I learned a lot about this kind of messy life back in 2008. The grass in south Alabama is not like the beautiful, lush lawns we have up here. Zoysia and Centipede might grow in the sandy soil, but they are rough, ugly, and hard to maintain. So, when my parents moved down there, into a brand-new house with a freshly sodded lawn, my dad wanted to everything he could to maintain it. He asked around at the Ace Hardware and learned that the best fertilizer he could use on the garbage grass in his yard was turkey manure. Early in the growing season, so like February in south Alabama, dad spread a few bags of turkey poop on his lawn, watered it per the instructions, and waited for it to do its work. What the helpful folks at Ace failed to mention was that no matter the season down there, the sun is really, really hot. Do you know what turkey manure does when it is met by the really hot sun? It stinks. It stinks to high heaven. It makes you want to sell your house and move a thousand miles away; it smells so bad. While you didn’t want anything to do with that yard through most of the spring, it was as lush and as green as a builders’ grade centipede lawn could be.
Life is messy, and the things we use to bring about abundant life are even messier.
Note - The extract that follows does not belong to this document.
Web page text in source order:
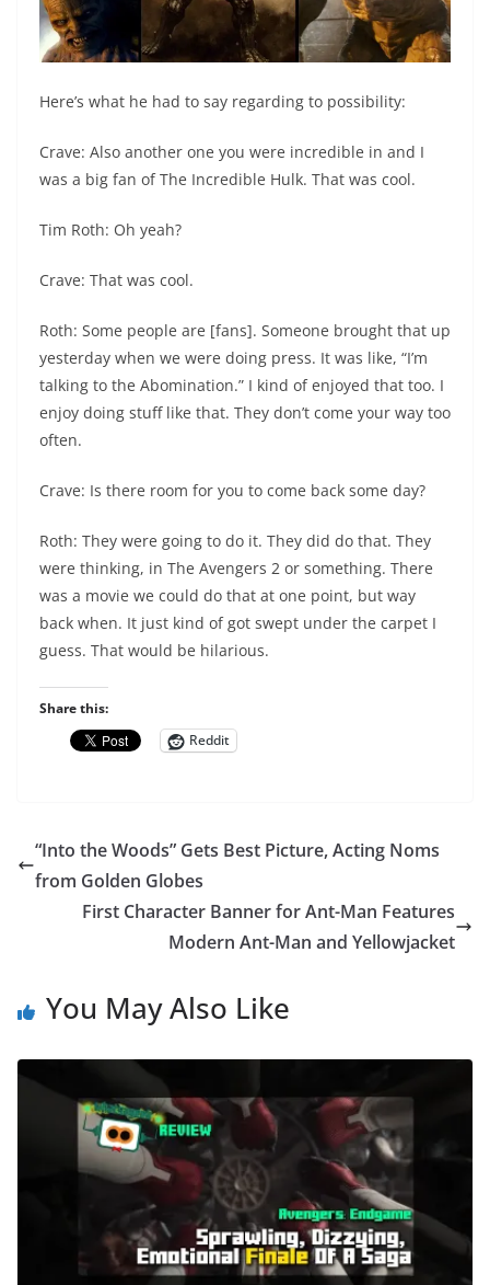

When Jesus uses this parable of a fig tree surrounded by manure, he is affirming the messiness of life and giving us permission to live into the mess. Like our parish restarting after COVID shutdown, each of us have, in our own lives, gone through fits and starts in our discipleship. Sometimes, fruit is being produced with ease, but often, our own spiritual lives need to be tended to with great care. Sometimes, with just a little advice of the helpful folks at ACE, we can make these adjustments on our own. At other times, like the fig tree, we need someone outside of ourselves to roll up their sleeves, offer their time and talent, and be unafraid to get dirty.
That second route is, I think, what congregations are here for. We are here to support one another. By we, I don’t just mean the clergy. Nor do I mean just the staff. Nor do I just mean those who are seen as leaders. It is the job of all of us to support one another in the messiness of life; to pray for each other; and to encourage one another. It’s messy, this caring for each other thing, but it is the gift of community. Sometimes, marker will leak through. Sometimes, the turkey manure might try to stink us out of relationship, but as good gardeners in God’s Kingdom, we are committed to sticking it out in the hopes of producing fruit that endures and becoming the beloved community that Jesus came to build. Life is messy, but thankfully, we have help in each other to carry us through. Amen.